Su interés por el campo lo hizo radicar en Treinta y Tres, desde
donde ejerció su profesión por veinte años, con denuedo y sin
interés material. Su sobrino, el Prof. Dr. Jorge Bouton, con cuya
amistad me honré, ha dicho: “Le recuerdo -yo muy niño- marchar
a caballo o en su “breque” a través de leguas y leguas, para
asistir una parturienta o sondar una vejiga retenida.”
Falleció en su ciudad natal el 5 de junio de 1940.
Médico general y obstetra, a la par que sociólogo adelantado, fue
prolijo a la hora de verter al papel las costumbres de la gente de
nuestra antigua campaña. Transmitió una colección de notas que
aprovecharán los investigadores de hoy y mañana.

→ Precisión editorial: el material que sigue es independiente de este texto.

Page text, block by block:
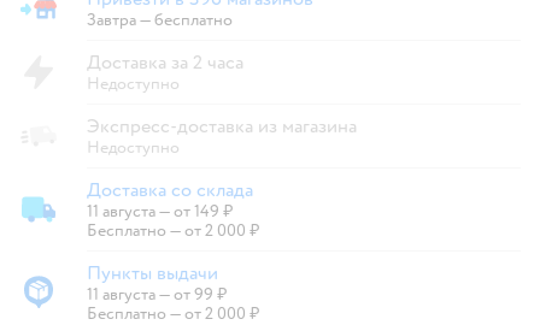
Привезти в магазин
Завтра—бесплатно
Доставка за 2 часа
Недоступно
Экспресс-доставка из магазина
Недоступно
Доставка со склада
Доставка со склада
11 августа—от 149 ₽
Бесплатно — от 2 000 ₽
Пункты выдачи
Пункты выдачи
11 августа—от 99 ₽
Бесплатно — от 2 000 ₽
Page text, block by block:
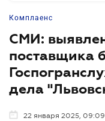
Комплаенс
СМИ:
поставщика
дела
22 января 2025, 09:09
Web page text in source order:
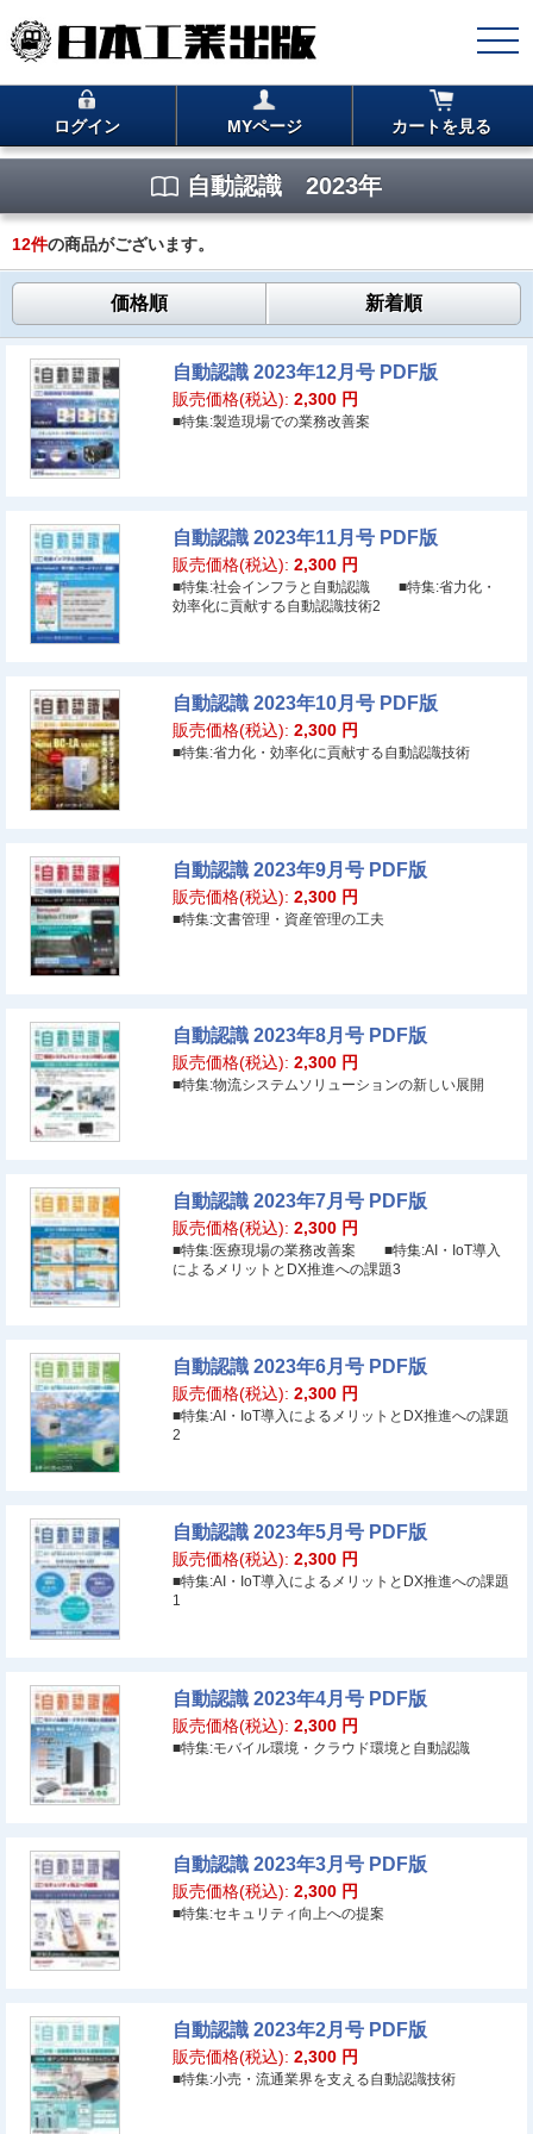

Asombra la imparcialidad con que él, hombre de ciencia, trata y
expone muchas de las cosas en que, obviamente, no creía pero que
estaban -y añadiría, están aún- en los usos de mucha gente del
ambiente rural y de los que habiendo formado parte de el,
emigraron a las ciudades y poblados, trasladando viejas creencias,
prácticas y pareceres.
Sin duda Bouton no desdeñó el papel de la medicina tradicional, en
una época en que esta sabiduría fue contrapuesta con la medicina
moderna o científica, en expansión.
Así describe a esos personajes llamados curanderos: “Individuo
que hace de médico sin serlo.
Es un hombre que se dedica a curar enfermedades por medio de agua
fría, con yuyos, pero también con palabras, venceduras, etc. ¿Qué
a fulano lo picó una víbora? Hay que vencerlo. ¿Qué a zutano le
duele la garganta? Son los agallones, que se curan con saliva, en
ayunas, etc. Pero lo que adquiere la mayor importancia, es evitar
el pasmo, que se adquiere en invierno por el frío y en el verano
por el sol y el calor, y pasmo es toda infección.
Son más comunes las curanderas que los curanderos.”

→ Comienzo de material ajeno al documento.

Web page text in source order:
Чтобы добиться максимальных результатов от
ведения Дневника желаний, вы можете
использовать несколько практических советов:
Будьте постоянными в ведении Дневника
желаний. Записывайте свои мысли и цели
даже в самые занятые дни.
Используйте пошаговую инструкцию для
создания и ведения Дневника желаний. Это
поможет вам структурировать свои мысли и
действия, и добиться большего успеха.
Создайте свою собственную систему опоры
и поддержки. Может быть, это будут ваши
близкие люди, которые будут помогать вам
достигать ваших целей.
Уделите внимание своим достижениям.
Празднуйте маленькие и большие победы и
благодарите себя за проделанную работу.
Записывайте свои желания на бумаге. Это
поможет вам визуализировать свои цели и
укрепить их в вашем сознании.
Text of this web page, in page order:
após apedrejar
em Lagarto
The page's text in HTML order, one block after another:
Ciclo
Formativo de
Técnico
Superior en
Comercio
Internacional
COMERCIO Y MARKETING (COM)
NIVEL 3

Como se advierte, no emite calificación de esta actividad.
Pero, regresando por un instante a la definición aportada ¿qué es
la “vencedura”? En artículo más extenso Bouton hace la precisión:
“Vencedura es vencer un mal, curándolo con palabras por virtud
de un poder que tiene la persona “vencedora” y para hacer estas
curaciones con palabras tienen que ser hechas por un mellizo,
según dicen algunos.
¿Cómo sería la “vencedora” para la erisipela (1)? Estas serían las
palabras milagrosas: “Fuego de la erisipela/ salí de este
lugar/ que se quema/ con cenizas de mi hular”. Después, deja
sentado Bouton, había que espolvorear “todo el empeine con
cenizas”.
Repasemos ahora un capítulo muy prolijo, dedicado a establecer
las propiedades medicinales atribuidas a algunas plantas y
árboles. Parte de tales apuntes mencionan:
“Arazá o arasá. El arazá es un arbusto que se
cría en las sierras, mas también se llama arazá una planta
rastrera de hoja dura y perfumada.
La decocción de la raíz se da contra la metrorragia
(2).Las hojas, (mejor en primavera, hojas nuevas), secadas a la
sombra, sirven como te muy agradable y eficaz en caso de
indigestión. La hojas verdes también se pueden emplear como te,
pero conviene pasarlas previamente por el horno. Es un buen
hemostático.”
“Arrayán. Los guaraníes le llamaban Tangá-pirú o
Naga-Piri. Es estomacal. El cocimiento de las hojas se emplea
contra las diarreas. También contra la leucorrea (3)”.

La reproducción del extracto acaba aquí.